Seeing Double On Yelp
Tobi O., Software Engineer
- May 27, 2015
Being able to easily find what you want on Yelp is a critical part in ensuring the best user experience. One thing that can negatively affect that experience is displaying duplicate business listings in search results, and if you use Yelp often enough, you might have run into duplicate listings yourself.
We constantly receive new business information from a variety of sources including external partners, business owners, and Yelp users. It isn’t always easy to tie different updates from different sources to the same business listing, so we sometimes mistakenly generate duplicates. Duplicates are especially bad when both listings have user-generated content as they lead to user confusion over which page is the “right” one to add a review or check-in to.
The problem of detecting and merging duplicates isn’t trivial. Merging two businesses involves moving and destroying information from multiple tables which is difficult for us to undo without significant manual effort. A pair of businesses can have slightly different names, categories, and addresses while still being duplicates, so trying to be safe by only merging exact matches isn’t good enough. On the other hand, using simple text similarity measures generates a lot of false positives by misclassifying cases like:
- two businesses that are part of the same chain and are located close to one another
- one business that is a sub-business of another (e.g. Monterey Bay Aquarium and Jellies Experience at the Monterey Bay Aquarium)
- a professional and the practice that they work at (e.g. Coldwell Banker and Rose Parmelee - Coldwell Banker)
The first step in our deduplication system is our Business Match service. Using a wrapper over Apache Kafka, every time a new business is created or a business’s attribute is changed, a batch that consumes messages published to the new_business and business_changed topics calls Business Match to find any potential duplicates of the affected business above a relatively low confidence threshold. Business Match works by taking partial business information (such as name, location, and phone) as input, querying Elasticsearch, reranking the results with a learned model, and returning any businesses that the model scores above a scoring threshold. If Business Match returns any results, the business pairs are added to a table of potential duplicates.
Our User Operations team is responsible for going through pairs of businesses in the table and either merging them or marking them as not duplicates. However, the rate at which duplicates are added to the queue far outpaces the rate that humans can manually verify them which motivated us to develop a high-precision duplicate business classifier that would allow us to automatically merge duplicate pairs of businesses.
Getting Labelled Data
In order for our classifier to work, we needed to get thousands of instances of correctly labelled training data. For this, we sampled rows from our business duplicate table and created Crowdflower tasks to get crowdsourced labelings. We’ve launched public tasks as well as internal-only tasks for our User Operations team which let us easily create a gold dataset of thousands of accurately labelled business pairs.
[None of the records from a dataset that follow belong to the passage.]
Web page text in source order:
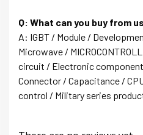
Q: What can you buy from
A: IGBT / Module /
Microwave /
circuit / Electronic
Connector / Capacitance /
control / Military series
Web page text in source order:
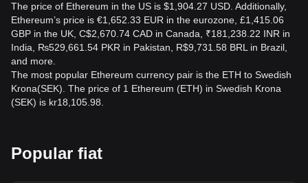
The price of Ethereum in the US is $1,904.27 USD. Additionally,
Ethereum’s price is €1,652.33 EUR in the eurozone, £1,415.06
GBP in the UK, C$2,670.74 CAD in Canada, ₹181,238.22 INR in
India, ₨529,661.54 PKR in Pakistan, R$9,731.58 BRL in Brazil,
and more.
The most popular Ethereum currency pair is the ETH to Swedish
Krona(SEK). The price of 1 Ethereum (ETH) in Swedish Krona
(SEK) is kr18,105.98.
Popular fiat
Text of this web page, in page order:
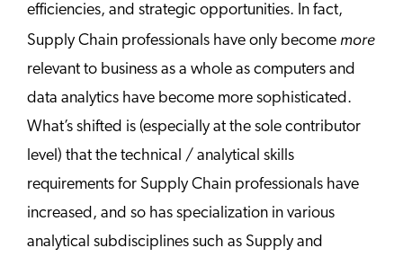
efficiencies, and strategic opportunities. In fact,
Supply Chain professionals have only become more
relevant to business as a whole as computers and
data analytics have become more sophisticated.
What’s shifted is (especially at the sole contributor
level) that the technical / analytical skills
requirements for Supply Chain professionals have
increased, and so has specialization in various
analytical subdisciplines such as Supply and
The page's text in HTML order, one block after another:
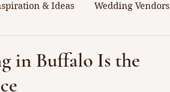
& Ideas Wedding Vendors
in Buffalo Is the
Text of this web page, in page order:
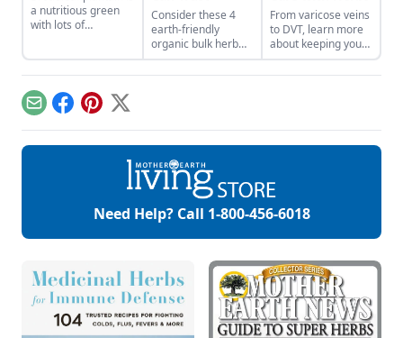
a nutritious green
with lots of
Consider these 4
earth-friendly
organic bulk herb
wholesale
companies when
From varicose veins
to DVT, learn more
about keeping your
veins healthy.
EmailFacebook
Pinterest
X
Need Help? Call 1-800-456-6018
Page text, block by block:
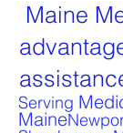
Maine
Serving
Maine
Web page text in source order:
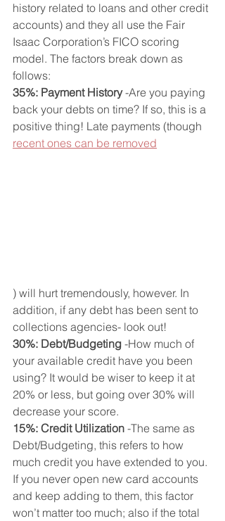
history related to loans and other credit
accounts) and they all use the Fair
Isaac Corporation’s FICO scoring
model. The factors break down as
follows:
35%: Payment History -Are you paying
back your debts on time? If so, this is a
positive thing! Late payments (though
recent ones can be removed
) will hurt tremendously, however. In
addition, if any debt has been sent to
collections agencies- look out!
30%: Debt/Budgeting -How much of
your available credit have you been
using? It would be wiser to keep it at
20% or less, but going over 30% will
decrease your score.
15%: Credit Utilization -The same as
Debt/Budgeting, this refers to how
much credit you have extended to you.
If you never open new card accounts
and keep adding to them, this factor
won’t matter too much; also if the total
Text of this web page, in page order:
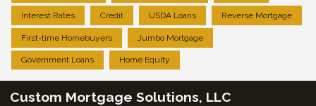
Interest Rates Credit USDA Loans Reverse Mortgage
First-time Homebuyers Jumbo Mortgage
Government Loans Home Equity
Custom Mortgage Solutions, LLC
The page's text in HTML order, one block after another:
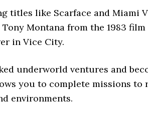
titles like Scarface and Miami
Montana from the 1983 film
in Vice City.
underworld ventures and
you to complete missions to
environments.
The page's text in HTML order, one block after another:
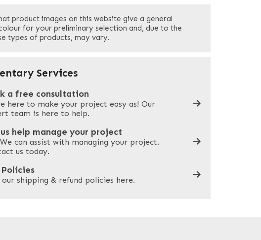
Your Phone*
What can we help you with?
product images on this website give a general
for your preliminary selection and, due to the
types of products, may vary.
Services
a free consultation
here to make your project easy as! Our
team is here to help.
help manage your project
We can assist with managing your project.
us today.
our shipping & refund policies here.
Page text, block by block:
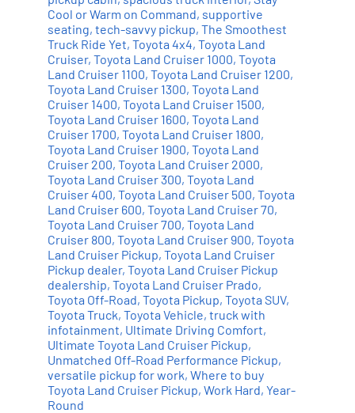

In the future, we are planning on trying an active learning approach where only data that our classifier scores with low confidence is sent to Crowdflower, which would minimize the amount of necessary human effort and allow our classifier to reach a high accuracy with a minimal number of training instances.
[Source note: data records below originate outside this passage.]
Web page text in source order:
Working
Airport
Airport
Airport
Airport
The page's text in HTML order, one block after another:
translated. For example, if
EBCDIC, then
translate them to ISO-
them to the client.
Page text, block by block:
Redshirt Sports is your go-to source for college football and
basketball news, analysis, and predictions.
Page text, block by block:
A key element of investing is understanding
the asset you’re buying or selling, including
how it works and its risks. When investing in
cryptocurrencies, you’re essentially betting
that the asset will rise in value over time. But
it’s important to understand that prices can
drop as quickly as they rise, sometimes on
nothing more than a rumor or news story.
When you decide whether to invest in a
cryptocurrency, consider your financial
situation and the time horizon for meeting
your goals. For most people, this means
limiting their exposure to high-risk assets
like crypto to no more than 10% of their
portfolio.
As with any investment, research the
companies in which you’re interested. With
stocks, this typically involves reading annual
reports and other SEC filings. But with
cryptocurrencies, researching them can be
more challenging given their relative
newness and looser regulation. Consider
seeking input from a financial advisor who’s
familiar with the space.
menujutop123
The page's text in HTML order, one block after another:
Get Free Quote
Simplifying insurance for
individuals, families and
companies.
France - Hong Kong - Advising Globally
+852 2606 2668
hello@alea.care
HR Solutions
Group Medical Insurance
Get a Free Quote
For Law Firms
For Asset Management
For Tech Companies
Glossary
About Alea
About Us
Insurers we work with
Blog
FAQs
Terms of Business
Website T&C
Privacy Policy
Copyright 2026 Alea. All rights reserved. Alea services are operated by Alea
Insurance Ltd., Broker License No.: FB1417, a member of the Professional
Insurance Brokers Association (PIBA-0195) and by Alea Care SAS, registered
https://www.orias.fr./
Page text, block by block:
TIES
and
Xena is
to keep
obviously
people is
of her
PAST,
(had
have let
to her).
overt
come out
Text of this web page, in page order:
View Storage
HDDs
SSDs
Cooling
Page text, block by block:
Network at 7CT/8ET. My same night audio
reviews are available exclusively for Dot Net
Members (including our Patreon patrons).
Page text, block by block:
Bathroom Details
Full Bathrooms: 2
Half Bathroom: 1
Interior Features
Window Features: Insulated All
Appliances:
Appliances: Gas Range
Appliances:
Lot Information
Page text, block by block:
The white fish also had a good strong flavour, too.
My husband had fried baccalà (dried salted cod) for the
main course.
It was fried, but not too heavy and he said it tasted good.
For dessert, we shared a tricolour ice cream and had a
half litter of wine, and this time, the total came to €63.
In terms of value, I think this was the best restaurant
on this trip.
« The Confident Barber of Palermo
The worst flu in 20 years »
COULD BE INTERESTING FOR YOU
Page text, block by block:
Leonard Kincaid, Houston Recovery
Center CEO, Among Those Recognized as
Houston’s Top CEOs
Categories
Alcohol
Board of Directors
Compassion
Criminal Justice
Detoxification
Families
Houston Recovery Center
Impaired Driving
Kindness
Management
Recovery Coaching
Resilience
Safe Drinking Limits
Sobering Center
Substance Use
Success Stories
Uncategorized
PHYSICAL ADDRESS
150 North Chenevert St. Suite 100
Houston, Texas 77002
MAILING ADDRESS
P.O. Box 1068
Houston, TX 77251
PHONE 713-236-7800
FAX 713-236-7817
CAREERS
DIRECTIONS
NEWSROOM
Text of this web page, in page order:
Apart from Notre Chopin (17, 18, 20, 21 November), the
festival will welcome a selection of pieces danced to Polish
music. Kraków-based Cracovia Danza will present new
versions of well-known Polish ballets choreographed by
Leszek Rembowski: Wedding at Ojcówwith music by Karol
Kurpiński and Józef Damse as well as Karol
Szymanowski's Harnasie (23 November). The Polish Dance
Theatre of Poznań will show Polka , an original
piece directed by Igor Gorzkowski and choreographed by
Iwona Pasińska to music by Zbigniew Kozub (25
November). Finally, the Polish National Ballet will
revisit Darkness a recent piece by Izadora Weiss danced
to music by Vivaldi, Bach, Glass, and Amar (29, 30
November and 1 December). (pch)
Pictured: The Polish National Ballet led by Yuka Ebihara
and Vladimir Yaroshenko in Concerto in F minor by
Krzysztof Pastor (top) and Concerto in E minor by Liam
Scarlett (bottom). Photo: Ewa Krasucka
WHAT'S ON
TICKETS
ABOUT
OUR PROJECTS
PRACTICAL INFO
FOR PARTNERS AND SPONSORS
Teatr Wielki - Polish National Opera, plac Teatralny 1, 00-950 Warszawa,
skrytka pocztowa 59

Our classifier takes as input a pair of businesses and generates features based on analyzing and comparing the business fields. It uses the same model (scikit_learn’s Random Forests) and many of the same basic features as Business Match like geographical distance, synonym-aware field matching, and edit distance / Jaccard similarity on text fields. In order to capture the kinds of false positives described earlier, we also added two intermediate classifiers whose output was used as features for the final classifier.
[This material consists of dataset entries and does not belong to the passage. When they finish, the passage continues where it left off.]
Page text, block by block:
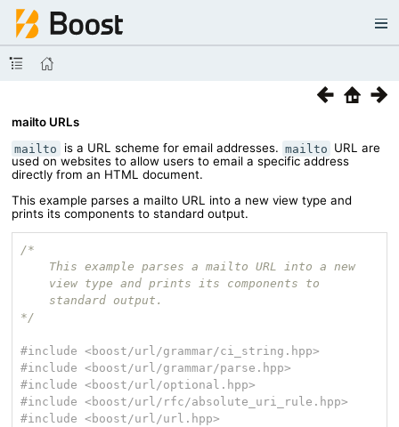
mailto URLs
mailto is a URL scheme for email addresses. mailto URL are
used on websites to allow users to email a specific address
directly from an HTML document.
This example parses a mailto URL into a new view type and
prints its components to standard output.
/*
    This example parses a mailto URL into a new
    view type and prints its components to
    standard output.
*/
#include
<boost/url/grammar/ci_string.hpp>
#include
<boost/url/grammar/parse.hpp>
#include
<boost/url/optional.hpp>
#include
<boost/url/rfc/absolute_uri_rule.hpp>
#include
<boost/url/url.hpp>
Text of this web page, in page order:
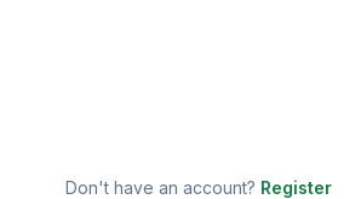
Don't have an account? Register
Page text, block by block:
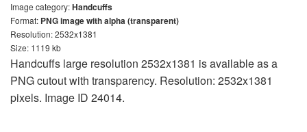
Image category:Handcuffs
Format: PNG image with alpha (transparent)
Resolution: 2532x1381
Size: 1119 kb
Handcuffs large resolution 2532x1381 is available as a
PNG cutout with transparency. Resolution: 2532x1381
pixels. Image ID 24014.
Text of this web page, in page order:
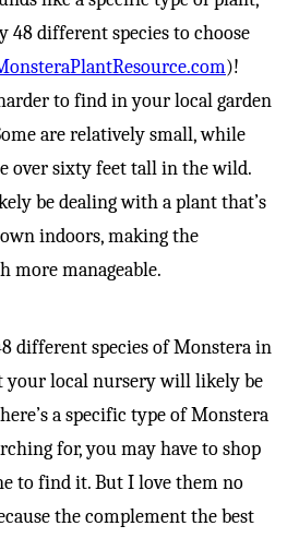
48 different species to choose
)!
to find in your local garden
are relatively small, while
over sixty feet tall in the wild.
be dealing with a plant that’s
indoors, making the
more manageable.
different species of Monstera in
your local nursery will likely be
a specific type of Monstera
for, you may have to shop
to find it. But I love them no
the complement the best
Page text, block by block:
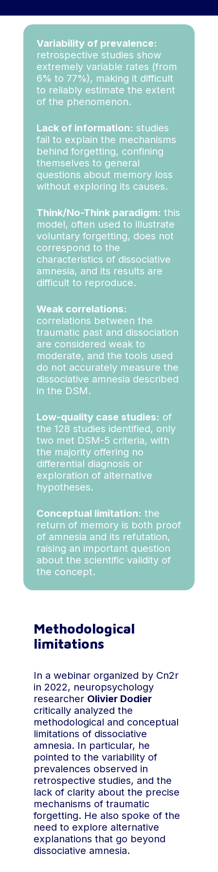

We created a named entity recognizer to detect and label business names that indicate a person (e.g. lawyers, doctors, real estate agents) in order to detect the differences between a professional and their practice or two professionals working at the same practice.
Another feature we added is a logistic regression classifier that works by running a word aligner on both business names, finding which terms occur on one or both business names, and determining how discriminative the similarities and differences between the two names are. It outputs a confidence score, the number of uncommon words that appeared in one name but not the other, and the number of uncommon words that appeared in both names, which are used as features in the duplicate classifier.
Since merges are hard to undo, false positives are costly so the focus of our classifier was on precision rather than recall. Our main evaluation metric was F0.1 score, which treats precision as 10 times more important than recall. With all of our classifier’s features, we achieved a F0.1 score of 0.966 (99.1% precision, 27.7% recall) on a held-out data set, compared to a baseline F0.1 = 0.915 (97.1% precision, 13.4% recall) for the strategy of only merging exact (name/address) matches and F0.1 = 0.9415 (96.6% precision, 26.4% recall) using only the basic Business Match feature set.
With the work done on our duplicate classifier and automatic business merging, we’ve been able to merge over 500,000 duplicate listings. However, there’s still room for improvements on deduplication. Some things slated for future work are:
- language and geographical area-specific features
- focusing deduplication efforts on high-impact duplicates (based on number of search result impressions)
- extracting our named entity and discriminative word classifiers into libraries for use in other projects With the improvements to our classifier, we hope to be able to detect merge all high confidence duplicate business listings and minimize the necessary amount of human intervention.